The host star is located about 500 light-years away in a group of young stars called the Upper Scorpius association that formed about five million years ago. The original survey studied more than 85 stars in this association. The planet has an estimated temperature of about 1800 Kelvin (about 1500 degrees Celsius) and is much hotter than Jupiter, which has a atmospheric cloud-top temperature of about 160 Kelvin (-110 degrees Celsius). The host star has an estimated mass of about 85% that of our Sun. The young age of the system explains the high temperature of the planet. The contraction of the planet under its own gravity during its formation quickly raised its temperature to thousands of degrees. Once this contraction phase is over, the planet slowly cools down by radiating infrared light. In billions of years, the planet will eventually reach a temperature similar to that of Jupiter.

The observations used the Near-Infrared Imager (NIRI) and the Altair adaptive optics system on the Gemini North telescope. Adaptive optics allows scientists to remove much of the distortions caused by our atmosphere and dramatically sharpen views of space. “Without adaptive optics, we would simply have been unable to see this planet,” says Lafrenière. “The atmosphere blurs the image of a star so much that it extends over and is much brighter than the image of a faint planet around it, rendering the planet undetectable. Adaptive optics removes this blurring and provides a better view of faint objects very close to stars.”

The result has been accepted for publication (see preprint here) in an upcoming issue of The Astrophysical Journal.

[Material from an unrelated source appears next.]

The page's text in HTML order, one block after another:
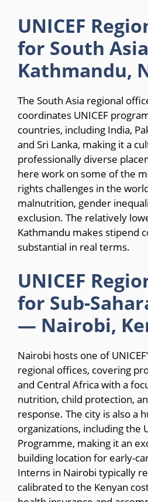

The Gemini Observatory is an international collaboration with two identical 8-meter telescopes. The Frederick C. Gillett Gemini Telescope is located at Mauna Kea, Hawai'i (Gemini North) and the other telescope at Cerro Pachón in northern Chile (Gemini South), and hence provide full coverage of both hemispheres of the sky. Both telescopes incorporate new technologies that allow large, relatively thin mirrors under active control to collect and focus both optical and infrared radiation from space.

The Gemini Observatory provides the astronomical communities in each partner country with state-of-the-art astronomical facilities that allocate observing time in proportion to each country's contribution. In addition to financial support, each country also contributes significant scientific and technical resources. The national research agencies that form the Gemini partnership include: the US National Science Foundation (NSF), the UK Science and Technology Facilities Council (STFC), the Canadian National Research Council (NRC), the Chilean Comisión Nacional de Investigación Cientifica y Tecnológica (CONICYT), the Australian Research Council (ARC), the Argentinean Consejo Nacional de Investigaciones Científicas y Técnicas (CONICET) and the Brazilian Conselho Nacional de Desenvolvimento Científico e Tecnológico CNPq). The observatory is managed by the Association of Universities for Research in Astronomy, Inc. (AURA) under a cooperative agreement with the NSF. The NSF also serves as the executive agency for the international partnership.